To achieve that, we propose that in future the Department of Health-approved NHS foundation trust PFI schemes can, if necessary, be guaranteed by the Secretary of State. The Secretary of State would be able to undertake a "deed of safeguard", accepting the obligation to pay sums due under the PFI contract if they were not paid by the NHS foundation trust. He could also enter into an agreement with the NHS foundation trust. Such an agreement would give the Secretary of State the ability to reclaim from the foundation trust any moneys that he had had to pay as a result of the non-performance by the foundation trust of its contractual obligations. The same agreement would also make clear that performance of the PFI contract on a day-to-day basis was a matter for the NHS foundation trust.

The Secretary of State already has the legal powers necessary to allow him to guarantee PFI deals entered into by foundation trusts.

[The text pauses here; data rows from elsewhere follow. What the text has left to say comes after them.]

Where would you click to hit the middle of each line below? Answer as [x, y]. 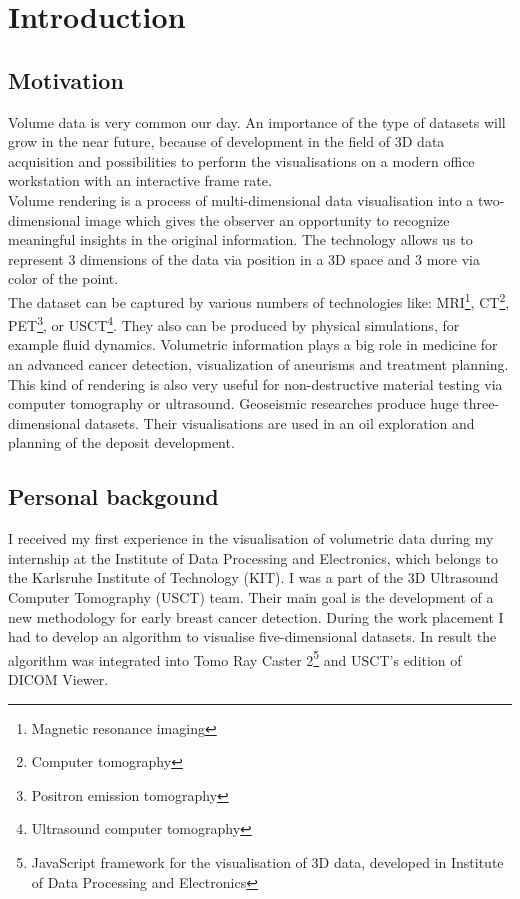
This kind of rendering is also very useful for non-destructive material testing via [255, 383]
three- [481, 403]
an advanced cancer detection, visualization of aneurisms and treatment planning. [258, 364]
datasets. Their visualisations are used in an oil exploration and [280, 422]
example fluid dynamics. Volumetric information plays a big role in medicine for [253, 344]
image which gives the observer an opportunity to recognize [267, 219]
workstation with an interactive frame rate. [140, 180]
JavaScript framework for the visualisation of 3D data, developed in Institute [267, 861]

However, parliamentary convention requires that any ongoing government expenditure should have express legislative cover. The Bill was therefore amended in the other place to provide the required legal cover, should it be needed. The amendment would remove that provision and is therefore inappropriate.

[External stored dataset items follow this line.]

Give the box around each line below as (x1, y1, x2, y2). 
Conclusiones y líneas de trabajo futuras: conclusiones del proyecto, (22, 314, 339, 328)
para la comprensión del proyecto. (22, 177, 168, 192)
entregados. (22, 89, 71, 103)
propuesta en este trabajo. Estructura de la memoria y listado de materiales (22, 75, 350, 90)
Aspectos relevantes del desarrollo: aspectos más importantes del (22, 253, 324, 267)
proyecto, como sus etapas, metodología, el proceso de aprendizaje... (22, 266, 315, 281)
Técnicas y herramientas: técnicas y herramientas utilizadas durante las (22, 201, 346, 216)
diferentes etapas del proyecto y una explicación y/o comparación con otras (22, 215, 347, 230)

Amendment No. 153 concerns the Secretary of State providing foundation trust information to Parliament. We have always made clear that the additional freedoms that come with NHS foundation trust status will be balanced by appropriate safeguards to ensure the public benefit and protect NHS services. That is why we have provided for each NHS foundation trust to make its accounts available to the public and the National Audit Office and to lay the accounts before Parliament.

The Bill therefore already provides more than adequate provision for public and parliamentary scrutiny of the financial arrangements for foundation trusts. The requirement for the Secretary of State to prepare additional financial accounts for presentation to Parliament is an unnecessary burden. Any necessary information will be provided through individual foundation trust accounts presented to Parliament.

I have tried to deal with the points in a policy context. The noble Baroness asked many detailed questions. I shall read Hansard very carefully and I promise to write to her if I have failed to deal with any aspects or details in my response.